WHAT IS BEING ASKED
Whenever a line in the data holds the string "Store", pull that line out.

DATA EXTRACT

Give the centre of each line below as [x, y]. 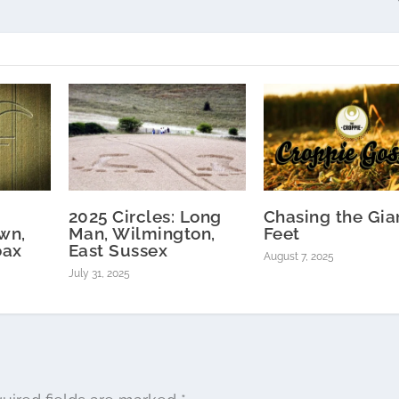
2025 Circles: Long [145, 216]
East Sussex [118, 250]
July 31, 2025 [99, 273]
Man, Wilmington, [142, 233]
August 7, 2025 [298, 256]
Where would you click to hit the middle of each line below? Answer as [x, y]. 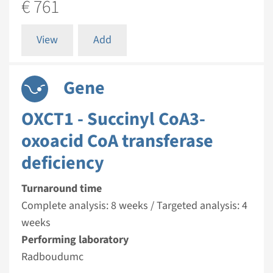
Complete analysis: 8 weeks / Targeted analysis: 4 [134, 206]
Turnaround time [62, 189]
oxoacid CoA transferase [117, 141]
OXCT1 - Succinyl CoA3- [113, 119]
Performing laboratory [75, 240]
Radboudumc [52, 257]
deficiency [63, 163]
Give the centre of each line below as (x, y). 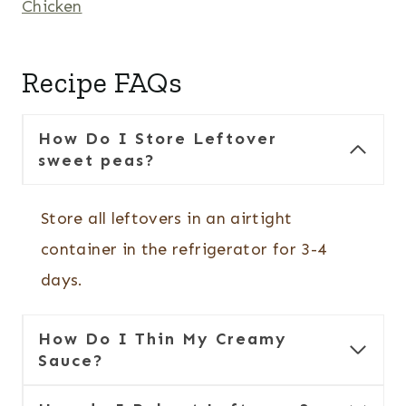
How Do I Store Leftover (158, 139)
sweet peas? (97, 161)
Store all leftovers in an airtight (167, 219)
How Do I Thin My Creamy (163, 339)
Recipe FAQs (102, 83)
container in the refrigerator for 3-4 (184, 250)
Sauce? (71, 361)
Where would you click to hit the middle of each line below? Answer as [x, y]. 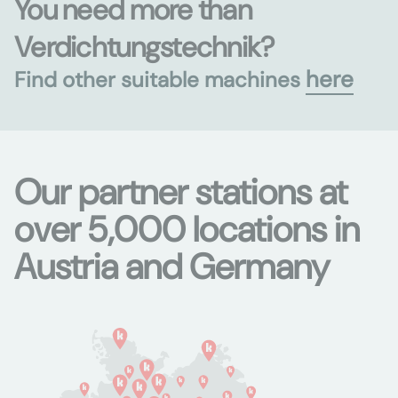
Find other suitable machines [160, 80]
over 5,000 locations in [187, 229]
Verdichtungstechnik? [144, 47]
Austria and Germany [172, 267]
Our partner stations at [181, 192]
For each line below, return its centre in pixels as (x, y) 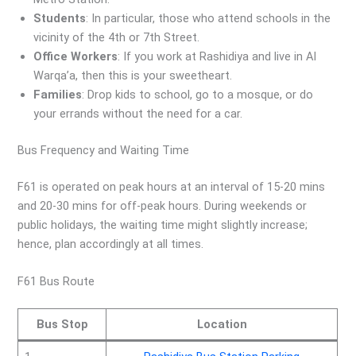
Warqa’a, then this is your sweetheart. (133, 76)
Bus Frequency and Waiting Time (104, 150)
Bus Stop (62, 325)
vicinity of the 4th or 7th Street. (117, 38)
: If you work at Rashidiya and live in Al (217, 57)
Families (58, 95)
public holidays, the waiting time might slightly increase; (163, 224)
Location (222, 325)

OUTPUT BELOW
How Do I Store Leftover (158, 139)
Store all leftovers in an airtight (167, 219)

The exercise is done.